→ TASK REQUIREMENTS
The entries below contain pictures. Write out only the lines from the line with "Idioma (11, 928, 62, 949)" up to and including the line with "Supported by [40, 64]", exactly, without them.

→ DATASET ENTRIES
......

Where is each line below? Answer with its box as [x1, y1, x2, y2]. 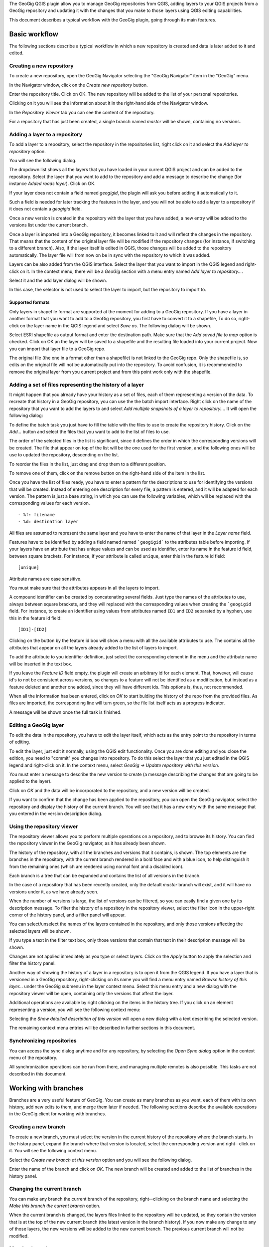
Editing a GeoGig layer [9, 721, 64, 728]
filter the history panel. [9, 960, 56, 966]
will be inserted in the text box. [9, 661, 72, 667]
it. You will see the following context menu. [9, 1148, 97, 1154]
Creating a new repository [9, 62, 74, 69]
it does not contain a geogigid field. [9, 206, 82, 212]
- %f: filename [18, 512, 55, 517]
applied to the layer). [9, 778, 52, 784]
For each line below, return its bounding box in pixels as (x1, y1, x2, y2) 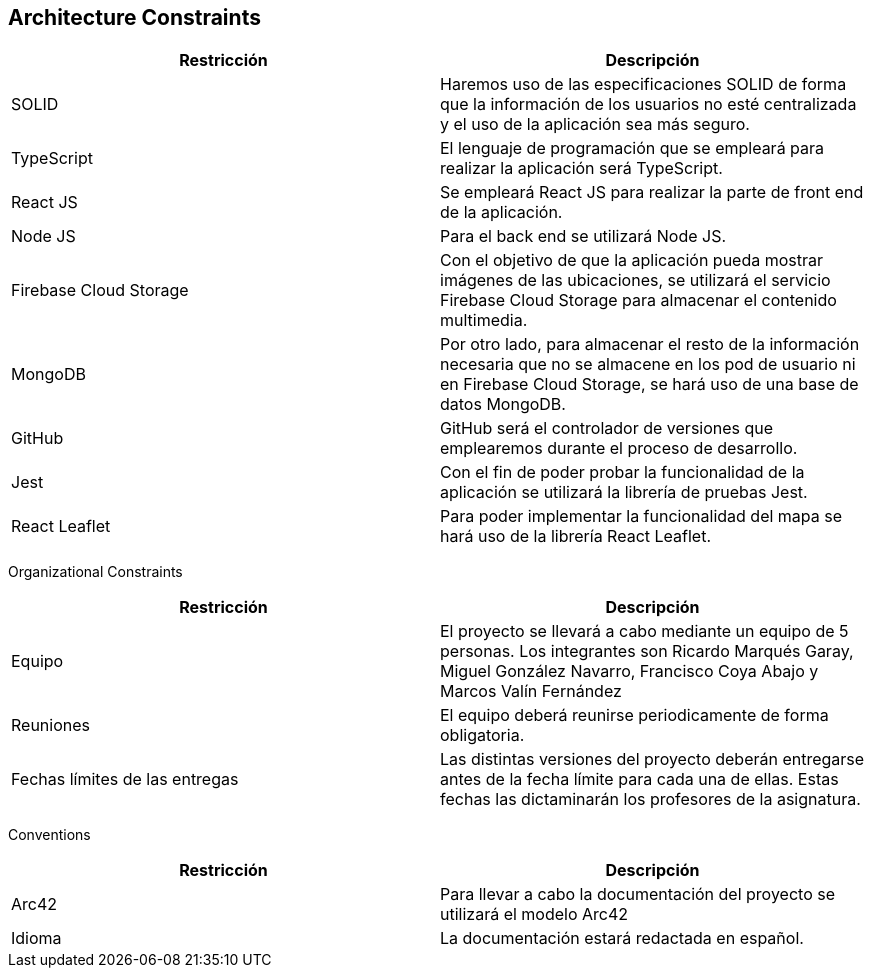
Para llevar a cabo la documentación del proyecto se (440, 884, 835, 905)
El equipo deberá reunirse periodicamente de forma (440, 705, 829, 726)
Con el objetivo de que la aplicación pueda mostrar (440, 250, 824, 271)
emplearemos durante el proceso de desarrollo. (440, 438, 798, 459)
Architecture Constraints (8, 5, 261, 30)
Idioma (11, 928, 62, 949)
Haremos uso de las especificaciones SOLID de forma (440, 74, 847, 95)
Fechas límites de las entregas (11, 769, 239, 790)
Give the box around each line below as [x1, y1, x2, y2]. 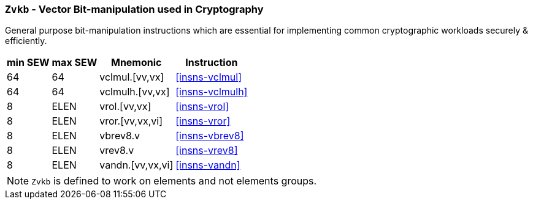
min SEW [7, 56, 50, 69]
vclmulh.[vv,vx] [99, 86, 170, 98]
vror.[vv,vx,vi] [99, 115, 163, 128]
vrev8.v [99, 144, 134, 157]
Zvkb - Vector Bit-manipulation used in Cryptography [5, 3, 264, 15]
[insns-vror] [175, 115, 231, 128]
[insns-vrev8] [175, 144, 238, 157]
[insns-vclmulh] [175, 86, 248, 98]
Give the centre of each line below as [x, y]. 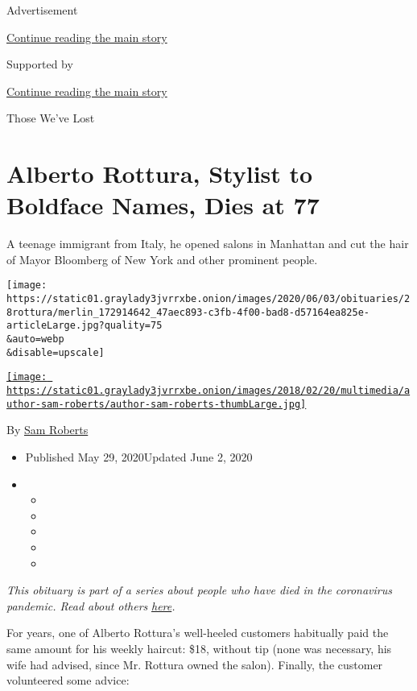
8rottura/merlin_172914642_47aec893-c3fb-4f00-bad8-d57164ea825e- [188, 312]
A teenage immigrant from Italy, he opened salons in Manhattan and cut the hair [208, 244]
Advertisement [42, 10]
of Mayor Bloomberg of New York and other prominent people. [162, 259]
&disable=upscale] [56, 352]
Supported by [40, 64]
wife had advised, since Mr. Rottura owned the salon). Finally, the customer [195, 664]
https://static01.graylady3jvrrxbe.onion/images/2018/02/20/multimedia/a [208, 391]

......

→ EXERCISE RESPONSE
Idioma (11, 928, 62, 949)
Haremos uso de las especificaciones SOLID de forma (440, 74, 847, 95)
Fechas límites de las entregas (11, 769, 239, 790)
Give the box around each line below as [x1, y1, x2, y2]. 
min SEW [7, 56, 50, 69]
vclmulh.[vv,vx] [99, 86, 170, 98]
vror.[vv,vx,vi] [99, 115, 163, 128]
vrev8.v [99, 144, 134, 157]
Zvkb - Vector Bit-manipulation used in Cryptography [5, 3, 264, 15]
[insns-vror] [175, 115, 231, 128]
[insns-vrev8] [175, 144, 238, 157]
[insns-vclmulh] [175, 86, 248, 98]
Give the centre of each line below as [x, y]. 
8rottura/merlin_172914642_47aec893-c3fb-4f00-bad8-d57164ea825e- [188, 312]
A teenage immigrant from Italy, he opened salons in Manhattan and cut the hair [208, 244]
Advertisement [42, 10]
of Mayor Bloomberg of New York and other prominent people. [162, 259]
&disable=upscale] [56, 352]
Supported by [40, 64]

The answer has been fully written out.